Loading From the Right Source

The load file changes only its 'OleDbSource' line. Instead of a fixed 'SourceConn', the connection name comes from the table's 'Connection' annotation, and the SELECT uses 'GetColumnList' against the source schema-qualified name pulled from the other annotation:

<#@ template language="C#" tier="4" #>
<Biml xmlns="http://schemas.varigence.com/biml.xsd">
<Packages>
<Package Name="02_PopulateStaging" ConstraintMode="Parallel">
<Tasks>
<# foreach (var stgTable in RootNode.Tables) { #>
<Container Name="Transfer <#=stgTable.Name#>" ConstraintMode="Linear">
<Tasks>
<ExecuteSQL Name="Truncate <#=stgTable.Name#>" ConnectionName="Target">
<DirectInput>TRUNCATE TABLE <#=stgTable.Name#></DirectInput>
</ExecuteSQL>
<Dataflow Name="Copy <#=stgTable.Name#>">
<Transformations>
<OleDbSource Name="RetrieveRows"
ConnectionName="<#=stgTable.GetTag("Connection").Trim()#>">
<DirectInput>
SELECT <#=stgTable.GetColumnList()#>
FROM <#=stgTable.GetTag("SourceSchemaQualifiedName")#>
</DirectInput>
</OleDbSource>
<OleDbDestination Name="LoadRows" ConnectionName="Target">
<TableOutput TableName="<#=stgTable.ScopedName#>" />
</OleDbDestination>
</Transformations>
</Dataflow>
</Tasks>
</Container>
<# } #>
</Tasks>
</Package>
</Packages>
</Biml>

Each table now reads from its own source connection, pulls only the columns its metadata row asked for, and lands the result in the matching staging table.

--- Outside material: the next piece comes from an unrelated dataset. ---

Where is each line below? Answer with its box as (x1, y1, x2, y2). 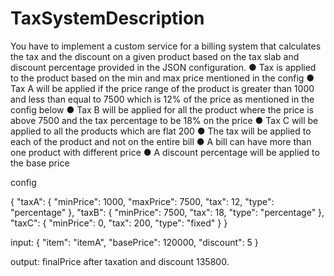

What the Annotation Layer Buys

Two annotations carry every table specific decision: which source it lives on and what its source path is. The template stays generic and the metadata table stays small. Adding a new source is a row insert. Filtering a table down to a few columns is a column list edit. Disabling a load is flipping the 'Disabled' flag.